EUR vs Dollar

Was bedeutet ein starker oder ein schwacher Euro?

Zusammenfassung:

  • EUR/USD Parität: Was bedeutet das?
  • Was bedeutet ein starker oder schwacher Euro?
  • Welche Faktoren beeinflussen den Wert einer Währung?
  • Was sind Leitzinsen?
  • Was haben Opportunitätskosten mit der Schwäche des Euros zu tun?

Die Schuldenaufnahme ist in den vergangenen Monaten explodiert

ECU. So oder so ähnlich hätte unsere Gemeinschaftswährung heißen sollen. Am Ende einigte man sich doch auf Euro. Die Währung wurde am 1. Januar 1999 als offizielles Zahlungsmittel von 14 europäischen Staaten eingeführt und ist heute, gleich nach dem Dollar, die zweitwichtigste Währung der Welt.

Während der Wert des Euro in den letzten Jahren in der öffentlichen Debatte eine eher untergeordnete Rolle gespielt hat, kann man zurzeit kaum die Zeitung lesen, ohne früher oder später über den „schwachen Euro“ zu stolpern. 

2007 hat man für einen EUR noch 1,6 USD bekommen, heute sind es nur noch genau 1 USD also eine sogenannte Parität. Nicht jeder versteht die Zusammenhänge dahinter, aber die Folgen der Euro-Abwertung betreffen jeden.

Historischer Euro-Dollar Kurs
Historischer Euro-Dollar Kurs

Warum hat Geld einen Preis?

Geld ist eine äußerst nützliche Erfindung der Menschheit, die viele verschiedene Aufgaben erfüllt. Man kann es zum Beispiel verwenden, um den Wert von Waren oder Dienstleistungen zu bestimmen, oder um es zu sammeln, was nichts anderes als Vermögensbildung ist.
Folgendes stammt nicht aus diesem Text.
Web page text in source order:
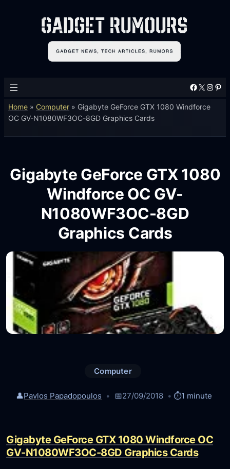
Facebook X Instagram Pinterest
Home »Computer »Gigabyte GeForce GTX 1080 Windforce
OC GV-N1080WF3OC-8GD Graphics Cards
Gigabyte GeForce GTX 1080
Windforce OC GV-
N1080WF3OC-8GD
Graphics Cards
Computer
👤Pavlos Papadopoulos 📅27/09/2018 ⏱️1 minute
Gigabyte GeForce GTX 1080 Windforce OC
GV-N1080WF3OC-8GD Graphics Cards
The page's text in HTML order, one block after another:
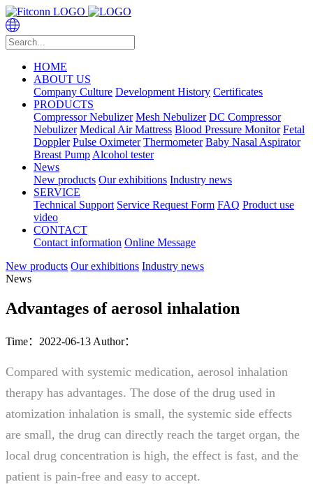
HOME
ABOUT US
Company Culture Development History Certificates
PRODUCTS
Compressor Nebulizer Mesh Nebulizer DC Compressor
Nebulizer Medical Air Mattress Blood Pressure Monitor Fetal
Doppler Pulse Oximeter Thermometer Baby Nasal Aspirator
Breast Pump Alcohol tester
News
New products Our exhibitions Industry news
SERVICE
Technical Support Service Request Form FAQ Product use
video
CONTACT
Contact information Online Message
New products Our exhibitions Industry news
News
Advantages of aerosol inhalation
Time：2022-06-13 Author：
Compared with systemic medication, aerosol inhalation
therapy has advantages. The dose of the drug used in
atomization inhalation is small, the systemic side effects
are small, the drug can directly reach the target organ, the
local drug concentration is high, the effect is fast, and the
patient is pain-free and easy to accept.
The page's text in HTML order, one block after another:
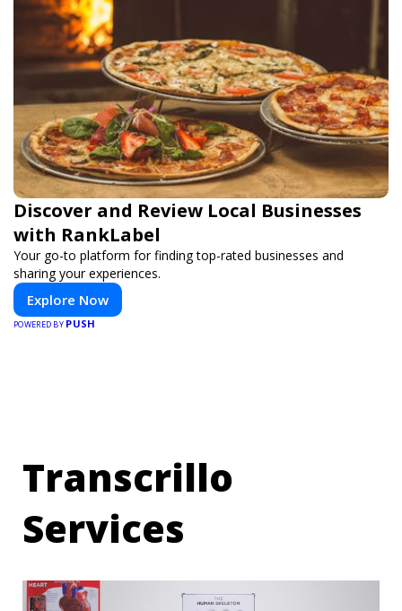
Discover and Review Local Businesses
with RankLabel
Your go-to platform for finding top-rated businesses and
sharing your experiences.
Explore Now
POWERED BY PUSH
Transcrillo
Services
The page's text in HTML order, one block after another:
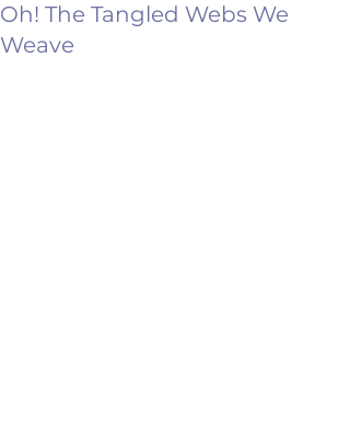
Oh! The Tangled Webs We
Weave
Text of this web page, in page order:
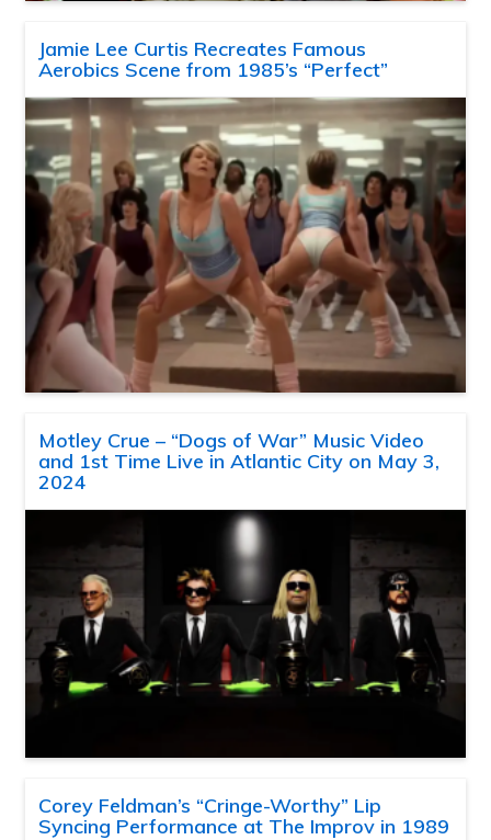
Jamie Lee Curtis Recreates Famous
Aerobics Scene from 1985’s “Perfect”
Motley Crue – “Dogs of War” Music Video
and 1st Time Live in Atlantic City on May 3,
2024
Corey Feldman’s “Cringe-Worthy” Lip
Syncing Performance at The Improv in 1989
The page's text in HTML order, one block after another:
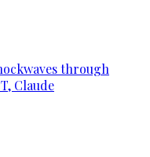
through
Claude
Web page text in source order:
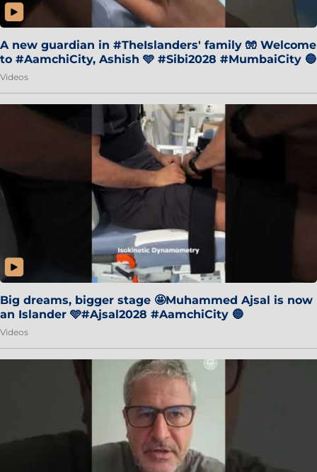
A new guardian in #TheIslanders' family 🧤 Welcome
to #AamchiCity, Ashish 🩵 #Sibi2028 #MumbaiCity 🔵
Videos
Big dreams, bigger stage 🤩Muhammed Ajsal is now
an Islander 🩵#Ajsal2028 #AamchiCity 🔵
Videos
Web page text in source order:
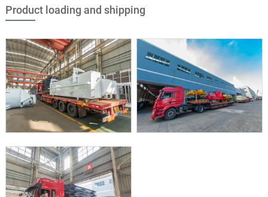
Product loading and shipping
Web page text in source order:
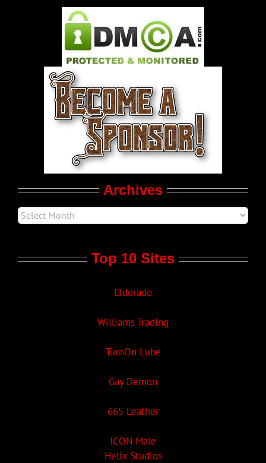
Pleasure Product Commercials
World LGBT News
LGBT Politics
Archives
Top 10 Sites
Eldorado
Williams Trading
TurnOn Lube
Gay Demon
665 Leather
ICON Male
Helix Studios
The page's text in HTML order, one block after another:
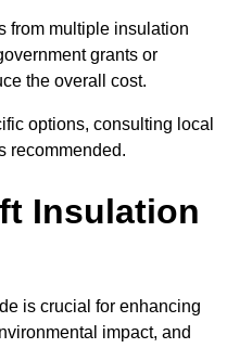
from multiple insulation
grants or
the overall cost.
options, consulting local
recommended.
Insulation
is crucial for enhancing
impact, and
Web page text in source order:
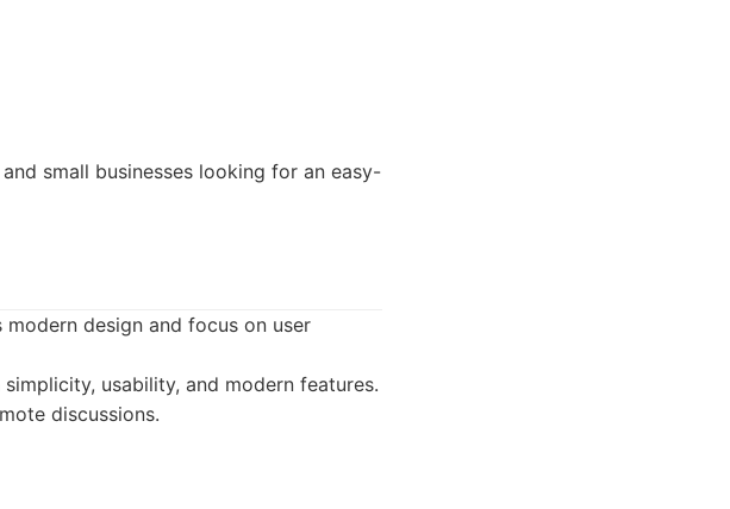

Wenn ein Europäer Rohstoffe wie Öl, das in Dollar gehandelt wird, auf dem Weltmarkt kaufen will, muss er seine Euro gegen Dollar tauschen. Dabei gibt es keine feste Regel, wie viel Dollar man für einen Euro bekommt. Der Preis einer Währung wird von Angebot und Nachfrage bestimmt und kann mitunter stark schwanken.  

Was bedeutet ein starker oder schwacher Euro?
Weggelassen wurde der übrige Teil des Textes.